**What you should do:**
The word to look for is "makelaar". Report every line of the entries below that has it.

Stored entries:
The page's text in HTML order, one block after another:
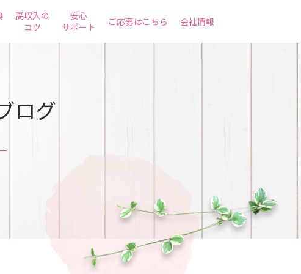
高収入の
コツ
安心
サポート
ご応募はこちら 会社情報
ログ
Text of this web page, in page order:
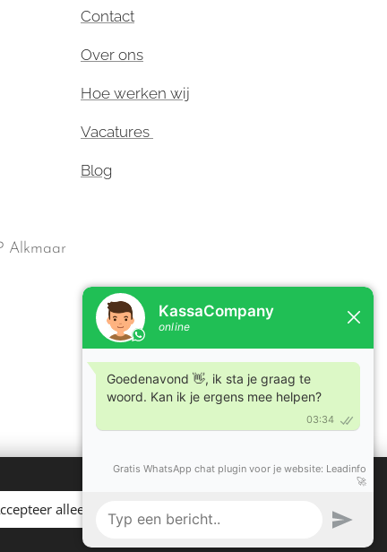
Contact
Over ons
Hoe werken wij
Vacatures
Blog
Alkmaar
alleen noodzakelijke Alles accepteren
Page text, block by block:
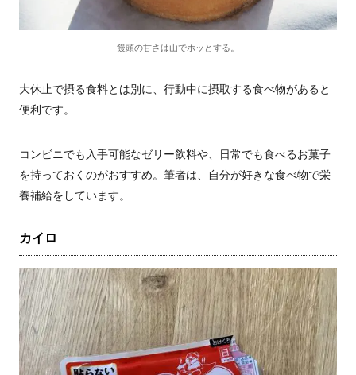
饅頭の甘さは山でホッとする。
大休止で摂る食料とは別に、行動中に摂取する食べ物があると
便利です。
コンビニでも入手可能なゼリー飲料や、日常でも食べるお菓子
を持っておくのがおすすめ。筆者は、自分が好きな食べ物で栄
養補給をしています。
カイロ
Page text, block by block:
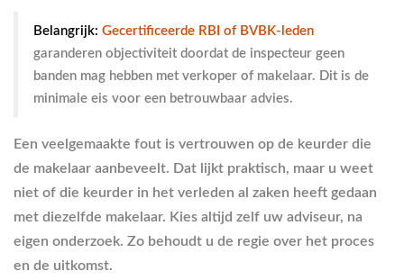
Belangrijk: Gecertificeerde RBI of BVBK-leden
garanderen objectiviteit doordat de inspecteur geen
banden mag hebben met verkoper of makelaar. Dit is de
minimale eis voor een betrouwbaar advies.
Een veelgemaakte fout is vertrouwen op de keurder die
de makelaar aanbeveelt. Dat lijkt praktisch, maar u weet
niet of die keurder in het verleden al zaken heeft gedaan
met diezelfde makelaar. Kies altijd zelf uw adviseur, na
eigen onderzoek. Zo behoudt u de regie over het proces
en de uitkomst.
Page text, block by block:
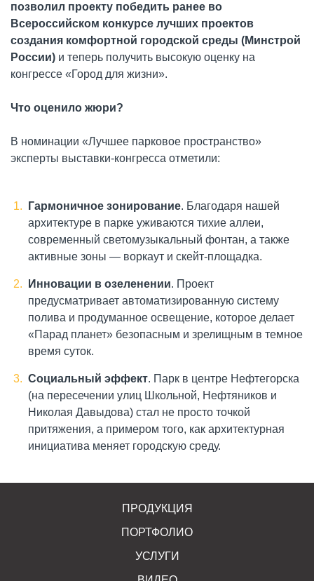
позволил проекту победить ранее во
Всероссийском конкурсе лучших проектов
создания комфортной городской среды (Минстрой
России) и теперь получить высокую оценку на
конгрессе «Город для жизни».
Что оценило жюри?
В номинации «Лучшее парковое пространство»
эксперты выставки-конгресса отметили:
Гармоничное зонирование. Благодаря нашей
архитектуре в парке уживаются тихие аллеи,
современный светомузыкальный фонтан, а также
активные зоны — воркаут и скейт-площадка.
Инновации в озеленении. Проект
предусматривает автоматизированную систему
полива и продуманное освещение, которое делает
«Парад планет» безопасным и зрелищным в темное
время суток.
Социальный эффект. Парк в центре Нефтегорска
(на пересечении улиц Школьной, Нефтяников и
Николая Давыдова) стал не просто точкой
притяжения, а примером того, как архитектурная
инициатива меняет городскую среду.
ПРОДУКЦИЯ
ПОРТФОЛИО
УСЛУГИ
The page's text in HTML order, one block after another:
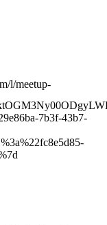
l/meetup-
7b3f-43b7-
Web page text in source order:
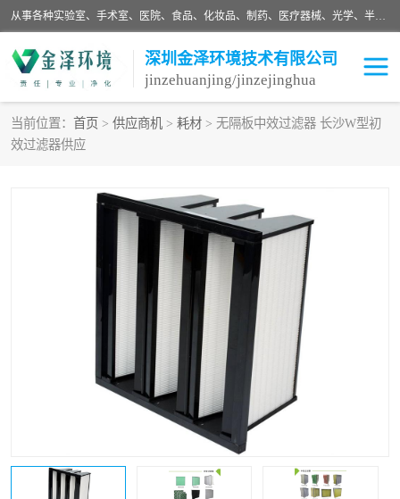
从事各种实验室、手术室、医院、食品、化妆品、制药、医疗器械、光学、半导体、精密电子等无尘车间行业的洁净车间装修设计、净化设备、恒温恒湿空调的设计制作与安装、净化系统工程项目施工及其技术支持服务。
深圳金泽环境技术有限公司
jinzehuanjing/jinzejinghua
当前位置： 首页 > 供应商机 > 耗材 > 无隔板中效过滤器 长沙W型初
效过滤器供应
耗材
GMP车间净化
生命工程
食品饮料
光电车间
过滤器
百级
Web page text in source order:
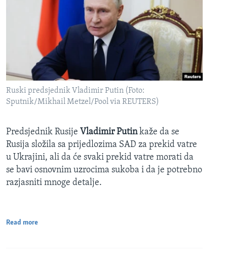
Ruski predsjednik Vladimir Putin (Foto:
Sputnik/Mikhail Metzel/Pool via REUTERS)
Predsjednik Rusije Vladimir Putinkaže da se
Rusija složila sa prijedlozima SAD za prekid vatre
u Ukrajini, ali da će svaki prekid vatre morati da
se bavi osnovnim uzrocima sukoba i da je potrebno
razjasniti mnoge detalje.
Read more

**Response:**
banden mag hebben met verkoper of makelaar. Dit is de
de makelaar aanbeveelt. Dat lijkt praktisch, maar u weet
met diezelfde makelaar. Kies altijd zelf uw adviseur, na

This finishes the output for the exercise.